*TASK DESCRIPTION*: I would like the line with "With (52, 261)" and every line after it, down to the end of the entries below, output exactly and without pictures.

Saved entries:
──────────────────────────────

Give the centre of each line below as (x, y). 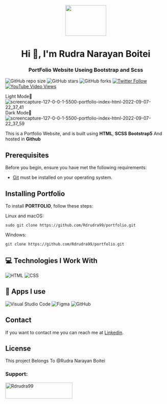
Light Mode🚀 (19, 96)
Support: (17, 374)
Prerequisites (27, 155)
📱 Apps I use (26, 291)
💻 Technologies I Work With (52, 261)
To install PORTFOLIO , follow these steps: (49, 206)
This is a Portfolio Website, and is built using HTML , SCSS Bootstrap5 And (84, 134)
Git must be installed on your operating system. (62, 177)
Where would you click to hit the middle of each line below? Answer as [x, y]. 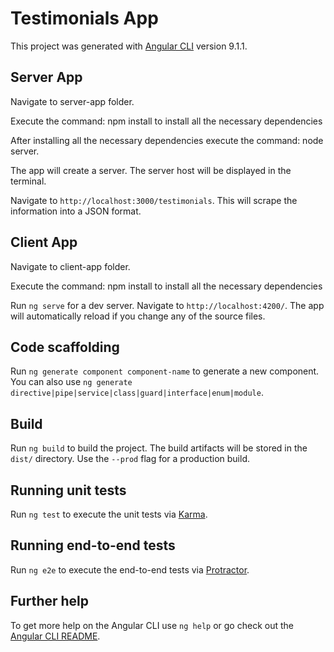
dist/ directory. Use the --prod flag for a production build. [130, 459]
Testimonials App [84, 18]
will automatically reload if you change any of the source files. [138, 316]
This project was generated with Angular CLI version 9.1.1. [129, 46]
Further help [50, 601]
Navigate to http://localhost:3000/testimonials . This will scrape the [154, 200]
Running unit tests [68, 490]
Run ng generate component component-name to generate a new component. [165, 371]
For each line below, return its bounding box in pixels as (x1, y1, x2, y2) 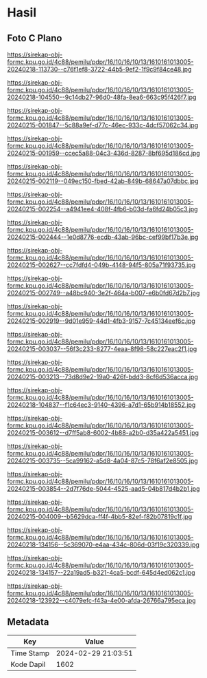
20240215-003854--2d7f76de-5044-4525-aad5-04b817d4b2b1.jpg (7, 485, 200, 493)
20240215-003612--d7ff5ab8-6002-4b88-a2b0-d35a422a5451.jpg (7, 429, 199, 436)
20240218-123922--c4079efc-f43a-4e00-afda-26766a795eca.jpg (7, 597, 197, 604)
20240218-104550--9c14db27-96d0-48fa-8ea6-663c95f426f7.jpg (7, 93, 197, 101)
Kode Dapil (10, 659, 46, 669)
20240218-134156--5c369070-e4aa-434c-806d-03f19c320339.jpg (7, 540, 200, 549)
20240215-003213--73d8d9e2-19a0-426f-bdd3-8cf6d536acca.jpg (7, 373, 199, 381)
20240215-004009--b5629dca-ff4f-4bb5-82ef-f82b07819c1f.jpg (7, 513, 193, 520)

──────────────────────────────

*RESPONSE*:
💻 Technologies I Work With (52, 261)
To install PORTFOLIO , follow these steps: (49, 206)
This is a Portfolio Website, and is built using HTML , SCSS Bootstrap5 And (84, 134)
Git must be installed on your operating system. (62, 177)
Where would you click to hit the middle of each line below? Answer as [x, y]. 
dist/ directory. Use the --prod flag for a production build. [130, 459]
Testimonials App [84, 18]
will automatically reload if you change any of the source files. [138, 316]
This project was generated with Angular CLI version 9.1.1. [129, 46]
Further help [50, 601]
Navigate to http://localhost:3000/testimonials . This will scrape the [154, 200]
Running unit tests [68, 490]
Run ng generate component component-name to generate a new component. [165, 371]
For each line below, return its bounding box in pixels as (x1, y1, x2, y2) 
20240215-003854--2d7f76de-5044-4525-aad5-04b817d4b2b1.jpg (7, 485, 200, 493)
20240215-003612--d7ff5ab8-6002-4b88-a2b0-d35a422a5451.jpg (7, 429, 199, 436)
20240218-123922--c4079efc-f43a-4e00-afda-26766a795eca.jpg (7, 597, 197, 604)
20240218-104550--9c14db27-96d0-48fa-8ea6-663c95f426f7.jpg (7, 93, 197, 101)
Kode Dapil (10, 659, 46, 669)
20240218-134156--5c369070-e4aa-434c-806d-03f19c320339.jpg (7, 540, 200, 549)
20240215-003213--73d8d9e2-19a0-426f-bdd3-8cf6d536acca.jpg (7, 373, 199, 381)
20240215-004009--b5629dca-ff4f-4bb5-82ef-f82b07819c1f.jpg (7, 513, 193, 520)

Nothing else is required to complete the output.